Clearly, the danger that firefighters and other first responders face during disasters became all the more apparent after the recent attack on the World Trade Center. The “golden hour” — the window of time after a disaster strikes when emergency responders first on the scene can make the greatest difference and save the most lives — became the deadly hour for nearly 400 of New York City’s firefighters, police, and medical personnel who rushed to the towers within minutes of the first blast. Jack Fanning, chief of hazardous materials operations for the New York City Fire Department, was one of those who perished when the towers buckled. Fanning, a 30-year-veteran of the department, was a member of the Kennedy School’s Executive Session on Domestic Preparedness.
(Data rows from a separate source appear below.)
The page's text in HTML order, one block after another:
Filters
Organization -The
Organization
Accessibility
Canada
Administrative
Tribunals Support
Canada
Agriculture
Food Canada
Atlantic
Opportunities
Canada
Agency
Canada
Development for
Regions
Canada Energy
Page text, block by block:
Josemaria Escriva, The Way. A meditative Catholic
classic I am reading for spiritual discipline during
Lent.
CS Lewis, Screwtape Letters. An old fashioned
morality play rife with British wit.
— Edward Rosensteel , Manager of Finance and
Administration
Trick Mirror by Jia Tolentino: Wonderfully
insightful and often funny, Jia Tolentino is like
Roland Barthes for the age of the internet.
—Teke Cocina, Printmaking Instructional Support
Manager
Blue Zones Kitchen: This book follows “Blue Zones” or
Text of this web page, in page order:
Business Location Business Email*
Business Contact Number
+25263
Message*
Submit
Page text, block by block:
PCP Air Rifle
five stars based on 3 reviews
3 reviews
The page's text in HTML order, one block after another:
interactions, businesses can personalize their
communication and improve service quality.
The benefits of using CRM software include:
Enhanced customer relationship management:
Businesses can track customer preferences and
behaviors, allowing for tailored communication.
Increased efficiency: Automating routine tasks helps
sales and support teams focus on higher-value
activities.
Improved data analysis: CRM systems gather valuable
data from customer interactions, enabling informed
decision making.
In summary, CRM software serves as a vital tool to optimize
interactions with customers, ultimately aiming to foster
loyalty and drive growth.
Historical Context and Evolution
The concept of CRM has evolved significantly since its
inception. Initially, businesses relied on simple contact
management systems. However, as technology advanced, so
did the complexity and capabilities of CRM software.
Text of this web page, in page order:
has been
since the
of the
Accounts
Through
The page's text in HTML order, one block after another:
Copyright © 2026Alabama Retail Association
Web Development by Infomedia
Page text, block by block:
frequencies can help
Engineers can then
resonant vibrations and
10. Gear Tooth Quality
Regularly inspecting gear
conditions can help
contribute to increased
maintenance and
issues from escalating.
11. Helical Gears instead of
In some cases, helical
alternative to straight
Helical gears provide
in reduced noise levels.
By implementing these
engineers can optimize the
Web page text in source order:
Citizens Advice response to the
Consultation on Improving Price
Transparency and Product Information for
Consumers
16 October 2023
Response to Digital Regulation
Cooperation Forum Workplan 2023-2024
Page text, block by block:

“Jack was an active and valuable contributor to the work of the session from its inception and one of the people in New York City government who was working to prepare for the possibilities of terrorism,” says Howitt. “He died tragically trying to save others from the reality of the terrorist attack whose threat he had long sought to avert.”

 

Seize the Moment

As New York and the nation continue trying to absorb the reality of this latest and most deadly terrorist attack on U.S. soil, experts like Kennedy School Professor Ash Carter see it as an opportune moment.
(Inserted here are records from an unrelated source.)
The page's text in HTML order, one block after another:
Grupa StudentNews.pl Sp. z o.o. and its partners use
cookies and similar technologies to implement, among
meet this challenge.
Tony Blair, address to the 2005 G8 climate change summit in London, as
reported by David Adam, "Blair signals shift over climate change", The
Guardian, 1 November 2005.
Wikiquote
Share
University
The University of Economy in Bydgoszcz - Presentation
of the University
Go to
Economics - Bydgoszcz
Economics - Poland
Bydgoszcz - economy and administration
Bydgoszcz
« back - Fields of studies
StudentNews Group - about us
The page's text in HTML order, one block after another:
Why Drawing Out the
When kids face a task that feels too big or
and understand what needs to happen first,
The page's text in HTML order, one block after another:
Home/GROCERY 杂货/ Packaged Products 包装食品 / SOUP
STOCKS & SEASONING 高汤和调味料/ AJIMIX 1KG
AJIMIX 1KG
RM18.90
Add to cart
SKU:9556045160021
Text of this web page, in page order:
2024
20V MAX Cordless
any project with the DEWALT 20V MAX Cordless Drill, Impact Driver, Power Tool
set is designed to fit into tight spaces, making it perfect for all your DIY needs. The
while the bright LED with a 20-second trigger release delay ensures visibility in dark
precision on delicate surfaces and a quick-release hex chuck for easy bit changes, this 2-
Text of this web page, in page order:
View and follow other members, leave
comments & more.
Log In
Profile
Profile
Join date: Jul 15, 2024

“We need to use this moment of public attention and concern to prepare the country better for this kind of threat,” says Carter, a member of the executive session and a former assistant secretary of defense for international security policy. For instance, “There is talk of increasing airline security to make it harder for terrorists to turn airliners into giant cruise missiles. The FAA has long succeeded in keeping guns and bombs off airplanes, but it is impossible to keep sharp-edged metal objects off planes. Prison inmates have demonstrated over centuries that a knife can be fashioned out of just about anything. Airline passengers cannot be asked to board naked. The key to preventing the type of takeover that apparently occurred is to put an armored Kevlar door behind the cockpit, possibly to arm the air crew, and to add software permitting pilots and controllers to lock the autopilot so the plane cannot be maneuvered if it is taken over.”

The moment can also be used to drive home what Howitt and the other members of the executive session will continue to focus on: making sure everyone is prepared.

“All places have industry or some historical monuments that could be vulnerable,” says Howitt. “Any particular place in the United States still has a low probability of being attacked by terrorists, but it’s prudent and wise to have a good emergency management system in place.”

This is particularly revealing this week, says lecturer Jessica Stern PhD 1992, a member of the executive session and author of The Ultimate Terrorist, because “We will never live in a completely risk-free society. We can’t protect America from everything. We do things that make the world angry. It’s clear our enemies know that it would be hard to take us on the battlefield and win, but on American soil, we’re vulnerable.”

“Clearly, there’s no foolproof antiterrorism strategy. We need to take that as a given,” Kayyem adds. “Then you ask, what can we do? The kinds of things the domestic preparedness program and the Kennedy School are trying to address, ultimately, we hope, will assist in curtailing terrorism and its affects.”